Sharron Angle too subtle for you? “Second Amendment” remedies? Guns instead of elections too implicit? Fortunately, to our rescue, to the speeding of the falling of the scales from our eyes, comes the Tea Party and Republican nominee for the 30th Congressional District of Texas, “Pastor” Steffan Broden. “Our nation was founded on violence,” he said, on tape.

Was armed insurrection, revolution, an option in 2010? “The option is on the table. I don‘t think that we should ever remove anything from the table. However, it is not the first option.”

Thank you! The attempt to overthrow the government of the United States by violence is not the Tea Party‘s first option.
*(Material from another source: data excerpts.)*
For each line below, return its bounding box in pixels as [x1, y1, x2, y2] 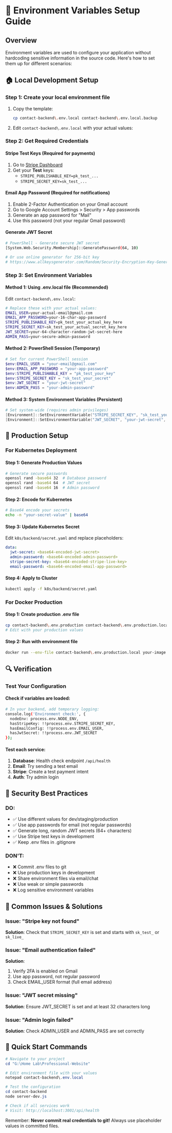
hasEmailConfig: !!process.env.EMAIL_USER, [10, 726, 104, 731]
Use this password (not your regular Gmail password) [12, 217, 126, 224]
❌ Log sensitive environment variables [12, 887, 94, 893]
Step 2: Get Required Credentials [5, 137, 89, 145]
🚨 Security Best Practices [5, 789, 88, 798]
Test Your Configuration [5, 682, 67, 689]
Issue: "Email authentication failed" [5, 946, 96, 953]
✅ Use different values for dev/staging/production [12, 816, 119, 822]

Next Tuesday is the first option!

The words are those of Nedrick Young and Harold Jacob Smith from the screenplay for the movie “Inherit The Wind.” As the attorney for the man on trial for teaching evolution, Spencer Tracy, cuts to the gist:

“Fanaticism and ignorance is forever busy, and needs feeding. And soon, your honor, with banners flying and with drums beating, we‘ll be marching backward. Backward through the glorious ages of that 16th century when bigots burned the man who dared bring them enlightenment and intelligence to the human mind!”

The angered judge replies, “I hope counsel does not mean to imply that this court is bigoted.” The attorney mutters, “well, your honor has the right to hope.” The Judge warns, “I have the right to do more than that.” The attorney explodes: “You have the power to do more than that.”

And you have the power to do more than that.